- Records shown -
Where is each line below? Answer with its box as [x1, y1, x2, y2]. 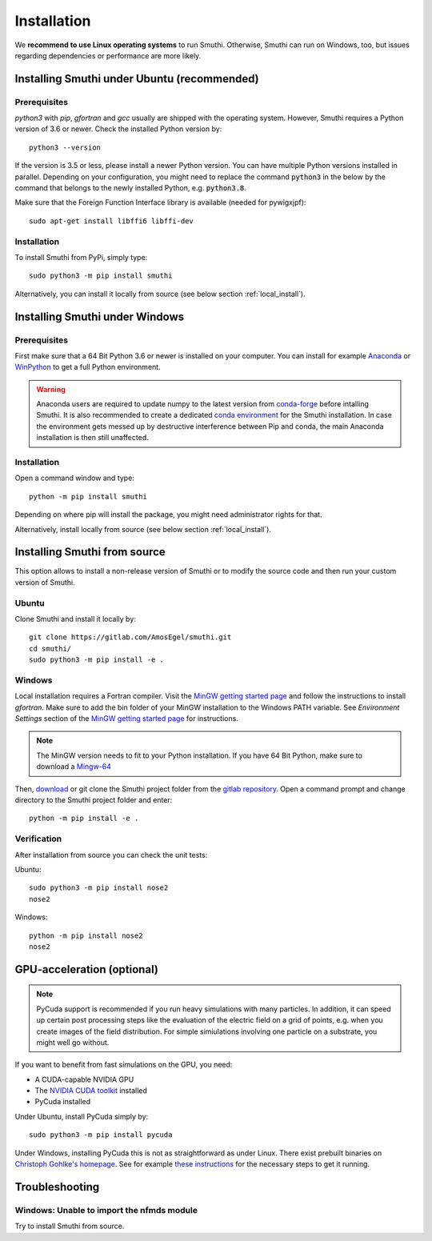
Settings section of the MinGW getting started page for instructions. [14, 714, 239, 723]
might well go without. [36, 1037, 110, 1047]
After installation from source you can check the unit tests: [14, 850, 208, 859]
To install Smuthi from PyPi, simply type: [14, 252, 148, 262]
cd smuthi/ [29, 644, 72, 653]
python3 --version [29, 142, 102, 152]
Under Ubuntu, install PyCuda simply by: [14, 1111, 149, 1121]
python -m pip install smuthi [29, 492, 148, 501]
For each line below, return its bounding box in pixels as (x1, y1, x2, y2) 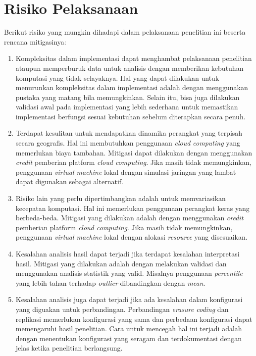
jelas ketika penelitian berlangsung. (15, 343, 123, 353)
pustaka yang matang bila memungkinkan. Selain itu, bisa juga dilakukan (15, 92, 240, 102)
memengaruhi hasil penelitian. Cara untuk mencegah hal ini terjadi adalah (15, 323, 242, 334)
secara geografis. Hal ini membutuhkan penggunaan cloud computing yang (15, 138, 241, 148)
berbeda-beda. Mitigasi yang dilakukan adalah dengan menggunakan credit (15, 212, 244, 223)
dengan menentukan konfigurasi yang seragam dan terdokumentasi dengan (15, 333, 242, 343)
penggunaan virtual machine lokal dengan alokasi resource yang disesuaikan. (15, 232, 248, 242)
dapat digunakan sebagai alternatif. (15, 176, 123, 187)

- Problem to solve -
Using the listing above, reproduce word for word every line from the one containing "To install Smuthi" through the one containing "For each line". Pictures must be left out.

- Expected output -
To install Smuthi from PyPi, simply type: [14, 252, 148, 262]
cd smuthi/ [29, 644, 72, 653]
python3 --version [29, 142, 102, 152]
Under Ubuntu, install PyCuda simply by: [14, 1111, 149, 1121]
python -m pip install smuthi [29, 492, 148, 501]
For each line below, return its bounding box in pixels as (x1, y1, x2, y2) 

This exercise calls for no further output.